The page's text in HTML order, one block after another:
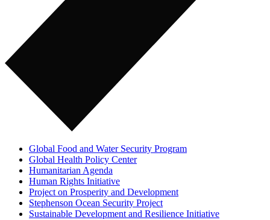
Global Food and Water Security Program
Global Health Policy Center
Humanitarian Agenda
Human Rights Initiative
Project on Prosperity and Development
Stephenson Ocean Security Project
Sustainable Development and Resilience Initiative
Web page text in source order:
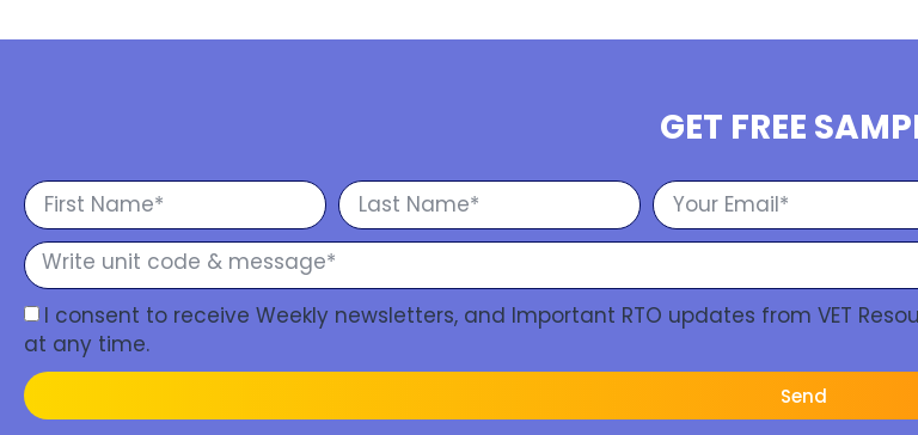
GET FREE
I consent to receive Weekly newsletters, and Important RTO updates from VET
at any time.
Send
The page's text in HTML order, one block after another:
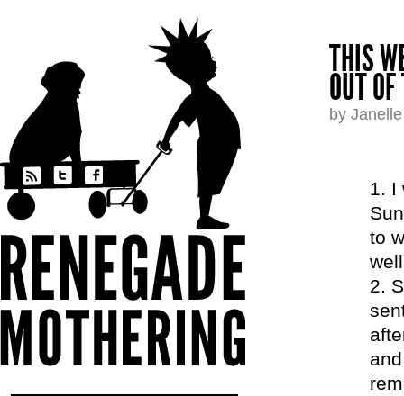
THIS
OUT
by
I
to
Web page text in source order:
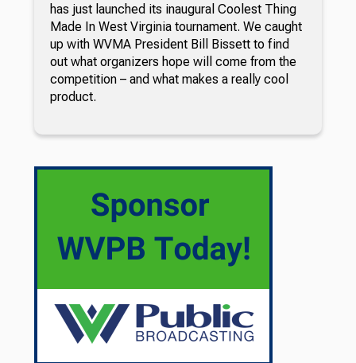
has just launched its inaugural Coolest Thing
Made In West Virginia tournament. We caught
up with WVMA President Bill Bissett to find
out what organizers hope will come from the
competition – and what makes a really cool
product.
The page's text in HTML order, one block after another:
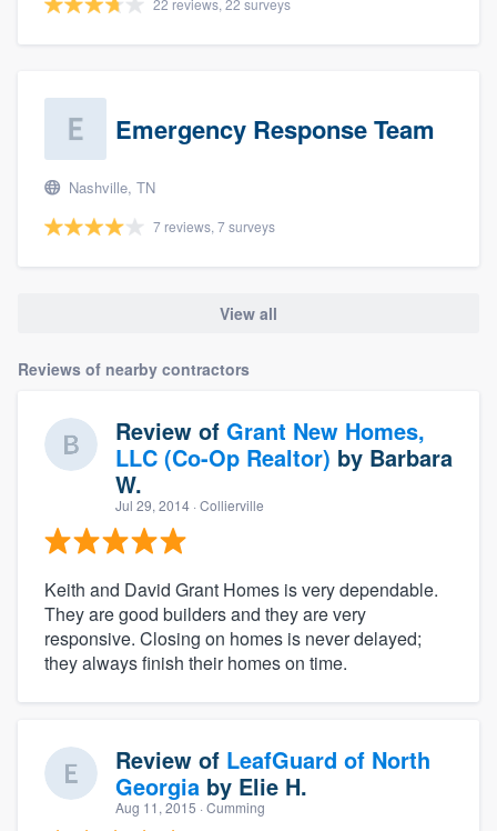
Emergency Response Team
Nashville, TN
7 reviews, 7 surveys
View all
Reviews of nearby contractors
Review of Grant New Homes,
LLC (Co-Op Realtor) by Barbara
W.
Jul 29, 2014 · Collierville
Keith and David Grant Homes is very dependable.
They are good builders and they are very
responsive. Closing on homes is never delayed;
they always finish their homes on time.
Review of LeafGuard of North
Georgia by Elie H.
Aug 11, 2015 · Cumming
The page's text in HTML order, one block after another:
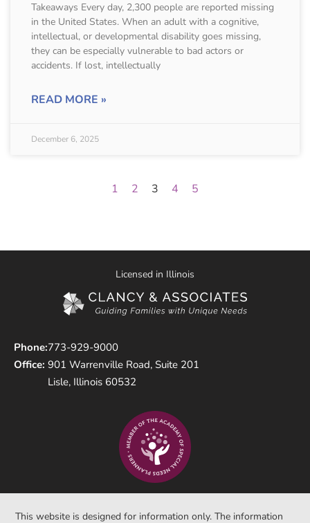
Takeaways Every day, 2,300 people are reported missing
in the United States. When an adult with a cognitive,
intellectual, or developmental disability goes missing,
they can be especially vulnerable to bad actors or
accidents. If lost, intellectually
READ MORE »
December 6, 2025
1 2 3 4 5
Licensed in Illinois
Phone:
Office:
773-929-9000
901 Warrenville Road, Suite 201
Lisle, Illinois 60532
This website is designed for information only. The information

# Goal of the exercise
Type out the entries again without a single change, and leave the pictures out.

# Your solution
The page's text in HTML order, one block after another:
Global Food and Water Security Program
Global Health Policy Center
Humanitarian Agenda
Human Rights Initiative
Project on Prosperity and Development
Stephenson Ocean Security Project
Sustainable Development and Resilience Initiative
Web page text in source order:
GET FREE
I consent to receive Weekly newsletters, and Important RTO updates from VET
at any time.
Send
The page's text in HTML order, one block after another:
THIS
OUT
by
I
to
Web page text in source order:
has just launched its inaugural Coolest Thing
Made In West Virginia tournament. We caught
up with WVMA President Bill Bissett to find
out what organizers hope will come from the
competition – and what makes a really cool
product.
The page's text in HTML order, one block after another:
Emergency Response Team
Nashville, TN
7 reviews, 7 surveys
View all
Reviews of nearby contractors
Review of Grant New Homes,
LLC (Co-Op Realtor) by Barbara
W.
Jul 29, 2014 · Collierville
Keith and David Grant Homes is very dependable.
They are good builders and they are very
responsive. Closing on homes is never delayed;
they always finish their homes on time.
Review of LeafGuard of North
Georgia by Elie H.
Aug 11, 2015 · Cumming
The page's text in HTML order, one block after another:
Takeaways Every day, 2,300 people are reported missing
in the United States. When an adult with a cognitive,
intellectual, or developmental disability goes missing,
they can be especially vulnerable to bad actors or
accidents. If lost, intellectually
READ MORE »
December 6, 2025
1 2 3 4 5
Licensed in Illinois
Phone:
Office:
773-929-9000
901 Warrenville Road, Suite 201
Lisle, Illinois 60532
This website is designed for information only. The information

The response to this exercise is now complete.